En cambio, el pontífice, los cardenales y los miembros de la Curia, tienen una actitud equilibrada que trasmite sosiego, paz, seguridad y un poco de sujeción. La Iglesia, al igual que con el viejo León o con el nuevo papa, sabrá ser maestra de orden, de paz, de civilización y de cultura. Se sobrentiende que este es el mensaje del fresco, identificando la actitud del papa León Magno con León X Medici. Es un mensaje optimista, de buena suerte y sin dudas agradable al papa Medici que en esos días empezaba, su brillante pontificado.

León X, como es bien conocido por todos, era un intelectual culto, fino conocedor de las artes. Admirador absoluto de Rafael, comitente inteligente y además generoso. Sus años de gloria se movieron paralelamente con los del artista de Urblno y casi coincidieron. Un año después de la muerte de Rafael, León X falleció en 1521. La idea de ofrecer sus rasgos a los demás pontífices de la historia la con el nombre de León, debió gustarle mucho al papa Medici.

Como decimos, el escenario del acontecimiento es trasladado de Mantua a Roma, porque ya no se trata de la persona y del ministerio del papa sino de la Iglesia misma. En la parte central del fondo, a la izquierda, bajo el cielo claro, se halla el coliseo que, según el Pseudo-Beda, representa un símbolo de eternidad: “Quamdiu stat Colisaeus, stat et Roma; quando cade Colisaeus cadet et Roma; quando cadet Roma, cadet et mundus” (Mientra exista el Coliseo, Roma existirá; cuando caiga el Coliseo, Roma caerá; cuando caiga Roma, el mundo caerá).
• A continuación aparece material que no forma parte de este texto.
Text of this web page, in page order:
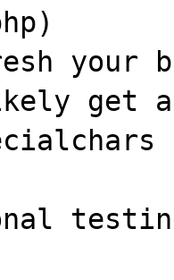
your
get an
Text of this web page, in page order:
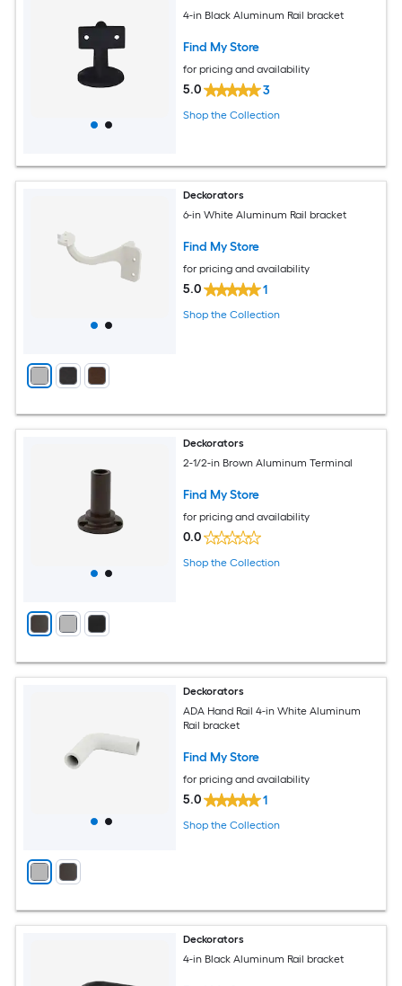
4-in Black Aluminum Rail bracket
Find My Store
for pricing and availability
5.0 3
Shop the Collection
Deckorators
6-in White Aluminum Rail bracket
Find My Store
for pricing and availability
5.0 1
Shop the Collection
Deckorators
2-1/2-in Brown Aluminum Terminal
Find My Store
for pricing and availability
0.0
Shop the Collection
Deckorators
ADA Hand Rail 4-in White Aluminum
Rail bracket
Find My Store
for pricing and availability
5.0 1
Shop the Collection
Deckorators
4-in Black Aluminum Rail bracket

Los incendios que en vano intentan iluminar las tinieblas provocadas por la devastaciones y los saqueos de los hunos, no podrán nada contra la Urbe, igual que las puertas del infierno, según las palabras de Cristo, no podrán vencer a la Iglesia.
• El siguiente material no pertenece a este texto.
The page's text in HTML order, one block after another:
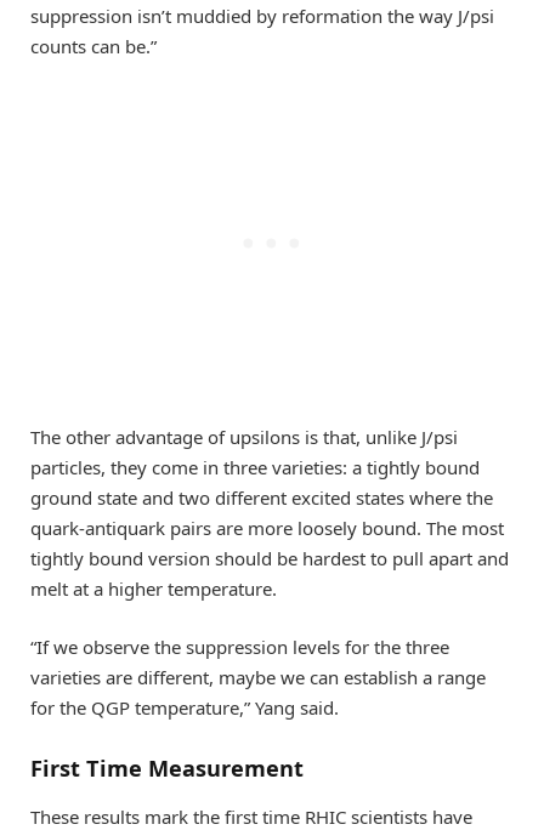
suppression isn’t muddied by reformation the way J/psi
counts can be.”
The other advantage of upsilons is that, unlike J/psi
particles, they come in three varieties: a tightly bound
ground state and two different excited states where the
quark-antiquark pairs are more loosely bound. The most
tightly bound version should be hardest to pull apart and
melt at a higher temperature.
“If we observe the suppression levels for the three
varieties are different, maybe we can establish a range
for the QGP temperature,” Yang said.
First Time Measurement
These results mark the first time RHIC scientists have
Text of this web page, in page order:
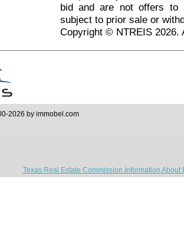
bid and are not offers to
subject to prior sale or
Copyright © NTREIS 2026.
2026 by immobel.com
Texas Real Estate Commission Information About
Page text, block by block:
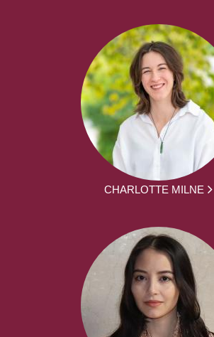
CHARLOTTE MILNE
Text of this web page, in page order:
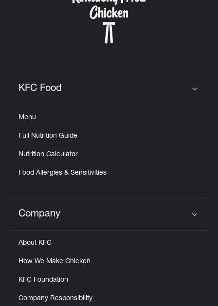
KFC Food
Menu
Full Nutrition Guide
Nutrition Calculator
Food Allergies & Sensitivities
Click to expand or collapse content
Company
About KFC
How We Make Chicken
KFC Foundation
Company Responsibility
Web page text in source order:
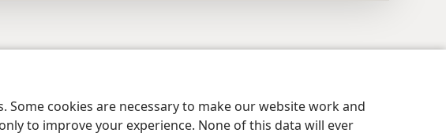
cookies are necessary to make our website work and
to improve your experience. None of this data will ever
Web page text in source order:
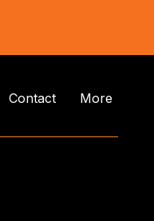
Contact More

Ya no se trata de aspiraciones de poder temporal, sino únicamente de poder espiritual y ya no corresponde a la concepción del ministerio de Pedro que tenía Julio II, sino a la de su sucesor, León X. Cuando éste accedió al papado fue celebrado como el gran portador de la paz. Cuando quiso ver representado este aspecto en la pintura principal de su sala de audiencia y aparecer en ella como “pacificador”, Rafael tuvo que cambiar el sentido del fresco. La tensión entre Atila y los príncipes apostólicos aparece en el fresco todavía más acentuada cuando, en el último momento, el brazo derecho del rey de los hunos, es desplazado hacia un lado dejándolo totalmente desprotegido. No hace caso al papa que llega a caballo, y dos de sus guerreros, armados con largas lanzas, intentan avisarle de ello. Sus generales parecen aceptar el gesto de paz papal.

Finalmente, respecto al caballo blanco del papa, se trata del palafrén turco que montó, cuando todavía era el cardenal Giovanni de Médicis, en una situación similar a la representada en el fresco, en la batalla de Rávena el 11 de abril de 1512. Aunque entonces el bando papal sufrió una derrota aplastante y el mismo papa quedó prisionero, este acontecimiento fue el momento crítico de la lucha contra los bárbaros en Italia y supuso el punto de partida hacia la paz. En recuerdo de ello, el papa guardó una gran veneración por su blanco palafrén y sólo lo dejó ensillar para la celebración de su “toma de posesión”, un año después del día de la batalla, que era también la fiesta de San León Magno.

Con la inclusión de la vista de Roma, la luz divina resplandece de nuevo sobre la ciudad eterna y expulsa las tinieblas de la guerra. De esta forma se prosigue el programa pictórico de Julio II, pero el papa, con mucho tacto, ya no es un luchador, sino un pacificador.